Se il buongiorno si vede dal mattino è già notte fonda. La campagna elettorale per la scelta del sindaco di Como non è partita nel migliore dei modi e di certo non in quello più adatto alla situazione d’emergenza che sta vivendo la città. Candidature ad alto tasso di autoreferenzialità, divisioni e contrapposizioni dentro e fra i principali schieramenti, outsider ansiosi di regnare sulle macerie amministrative lasciate da un decennio di centrodestra e un lustro di centrosinistra.
Servirebbe altro per una città separata da otto anni dal suo lago anche a causa dei fallimenti di una politica segnata da una feroce contrapposizione e con un’area strategica come l’ex Ticosa che si ritrova a ripartire dal via dopo la fine del rapporto tra il Comune e i privati disposti ad acquistarla. Macigni che richiederebbero persone adatte alla rimozione. Certo, ormai la questione del cantiere sul lungolago, riguarda la Regione. E sembra che la politica comasca, con un certo sollievo, l’abbia rimossa e stia lì a vedere l’effetto che fa. In attesa di capire se da Milano non ci si muova solo in chiave elettoralistica, sarebbe più opportuno rimanere sul pezzo e contribuire, anche da qui, a trovare una soluzione che consenta di venire fuori da questa vergogna nel più breve tempo possibile e con il minor danno.

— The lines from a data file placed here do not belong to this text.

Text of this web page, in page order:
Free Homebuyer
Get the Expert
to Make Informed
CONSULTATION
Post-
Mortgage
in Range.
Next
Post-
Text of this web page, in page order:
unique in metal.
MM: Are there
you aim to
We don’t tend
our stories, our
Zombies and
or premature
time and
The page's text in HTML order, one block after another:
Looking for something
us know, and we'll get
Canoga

Stesso discorso sulla Ticosa. Che fare adesso? Nessuno lo sa o prova a metterci la testa. Poi c’è il traffico. Perché, parafrasando il Jonny Stecchino di Roberto Benigni, si potrebbe dire che il principale problema di Como è la mafia. Preso atto che anche il girone ormai ha fatto il suo tempo e che occorre una strategia per i parcheggi e i flussi in entrata e in uscita dalla convalle, che c’è una bozza di piano in discussione, qual è la direzione da prendere? E come si deve rapportare il capoluogo con il territorio nella fondamentale partita della Aree Vaste? Como, città in trasformazione profonda e vorticosa anche sotto il profilo economico e quello sociale, si gioca una fetta decisiva di futuro nei prossimi cinque anni. Chi guiderà questo processo? Quale figura può avere la spalle abbastanza robuste per farlo? Queste dovrebbero essere la domande a cui rispondere nei prossimi mesi. Magari muovendosi al di fuori delle contrapposizione, coinvolgendo la società civile, le associazioni, i protagonisti della vita cittadina al di fuori del palazzo. Questo non si significa che il prescelto o la prescelta o i prescelti debbano arrivare da lì.

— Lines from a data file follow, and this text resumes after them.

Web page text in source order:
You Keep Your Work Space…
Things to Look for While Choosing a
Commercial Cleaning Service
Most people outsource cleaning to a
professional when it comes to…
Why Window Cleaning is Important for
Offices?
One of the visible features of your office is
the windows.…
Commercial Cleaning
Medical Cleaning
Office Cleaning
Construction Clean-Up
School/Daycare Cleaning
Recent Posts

Anzi, in un momento come questo, con i Municipi a secco di risorse economiche, dovrebbe essere la politica, a fornire soluzioni e uomini all’altezza della sfida.
Invece ci ritroviamo con un centrosinistra che poggia su presunte certezze di consensi sicuri a prescidere dalle persone, in cui i veti incrociati rischiano di partorire un topolino. Dall’altra parte, la candidatura autorevole di Mario Landriscina trova non poche resistenze nella debolezza di un centrodestra che deve riuscire ad andare oltre i suoi confini sempre più ristretti. Insomma il rischio concreto è di riproporre, sui grandi temi, se andrà bene, lo stallo di questi quindici anni. Per Como sarebbe un colpo mortale. Ecco allora che le forze politiche locali dovrebbero farsi un esame di coscienza. E poi magari cominciare a confrontarsi senza pregiudiziali, dentro e fuori i loro orticelli. Per una volta mettano il bene della città davanti a interessi di bottega che hanno davvero poco senso.